Нет на Земле иного властелина, и все. иные цари-прах под ногами его. Не Валтасару ли принадлежит весь мир, все несчетные народы, и эта прекрасная земля халдеев, и этот холм, и эти овцы, и он, пастух, и жена его, и дети его? Да благословят боги царя Валтасара, над великими величайшего!
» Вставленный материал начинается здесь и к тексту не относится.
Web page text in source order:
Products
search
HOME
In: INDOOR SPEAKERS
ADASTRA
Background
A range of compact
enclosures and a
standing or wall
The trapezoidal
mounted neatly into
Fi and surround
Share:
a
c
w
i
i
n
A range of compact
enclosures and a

Пастух пел, глядя на вершину холма, и он увидел, как прозрачное зеленоватое марево породило вдруг зияющую черноту, точно разинуло черную пасть, страшно чмокнув невидимыми великаньими губами. А чернота, бездонная эта чернота породила затем огонь и такой чудовищный грохот, что у овец подкосились ноги, и сам он, оглохший, рухнул на колени.
И пастух увидел, как захлопнулась потом небесная пасть и трехглазое божество глянуло на него. Три сияющих глаза божества с огненными ресницами, все три, отыскали среди камней и овец его, ничтожного, и уставились на него в упор, и лишили его чувств…
Три летающие тарелки, выскочив из темпорального тоннеля, зависли над плоским каменным холмом, спешно ориентируясь во времени и в пространстве. Минутой позже все было ясно, вплоть до года — пятьсот тридцать восьмого до новой эры, вплоть до названия поселения — Вавилон.
Тарелки выстроились во фронтальную линию и плавно двинулись к поселению. Со стороны холма видны были кормовые овалы каждой, окруженные шевелящимися, извивающимися языками дюзового пламени, овалы с четкими фосфоресцирующими именами кораблей: «Мене», «Текел», «Упарсин».